TBIs are known to negatively affect the hypothalamic–pituitary complex and thus also the endocrine system [7, 8]. Based on the results of the present study, it appears that possible alterations in the hormonal system might be a risk factor for the development of GDM. However, due to the crude nature of our data, the exact reason for this increased risk remains unknown and further research, using larger datasets and more precise patient information, should be conducted. Moreover, another reason why more research should be conducted in the future is that the incidence of both TBIs and pregnancies with a diagnosis of GDM is increasing [4, 29]. Indeed, future research is important because GDM is known to have many negative effects on the health of the fetus and increases the risk for the development of DM2 [9, 10, 30].

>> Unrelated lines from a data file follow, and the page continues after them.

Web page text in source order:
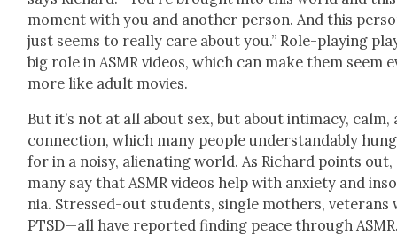
moment with you and anoth­er per­son. And this
just seems to real­ly care about you.” Role-play­ing
big role in ASMR videos, which can make them seem
more like adult movies.
But it’s not at all about sex, but about inti­ma­cy, calm,
con­nec­tion, which many peo­ple under­stand­ably
for in a noisy, alien­at­ing world. As Richard points out,
many say that ASMR videos help with anx­i­ety and
nia. Stressed-out stu­dents, sin­gle moth­ers, vet­er­ans
PTSD—all have report­ed find­ing peace through

The strength of our study is its use of large nationwide register data with excellent coverage and quality [13, 15, 16]. The register data used in our study are routinely collected using structured forms with national instructions, which ensures good coverage and reduces possible reporting and selection biases. However, the present study has several limitations that should be addressed. The main limitation of our study is that a relatively high proportion of pregnancies were excluded from the analysis because OGTT was not performed. After 2008, the screening methods for GDM were changed to comprehensive screening. This meant that the testing rates for GDM increased notably toward the end of the study period [31]. A further limitation is the missing clinical information on the traumas included in this study (e.g., radiological findings, trauma mechanisms, and cause of trauma). As a result, the severity of the TBIs included in the study remains unknown. Another limitation of our study is the missing clinical information on whether patients had a history of either type I or type II diabetes. This limitation should, therefore, be considered when interpreting the results of this study. However, as our study sample was large, we believe that any possible bias did not markedly affect our results.

Conclusion

The total odds for the development of GDM after TBI were higher when compared to the control group. In particular, a previous TBI and increasing age might be possible risk factors for the development of GDM. Therefore, a history of TBIs should be acknowledged as a possible risk factor for the development of GDM, and the results gained from this study should be used in the prevention and screening of GDM.

Based on our findings, further research is warranted and a history of TBI should be acknowledged as a possible risk factor for the development of GDM.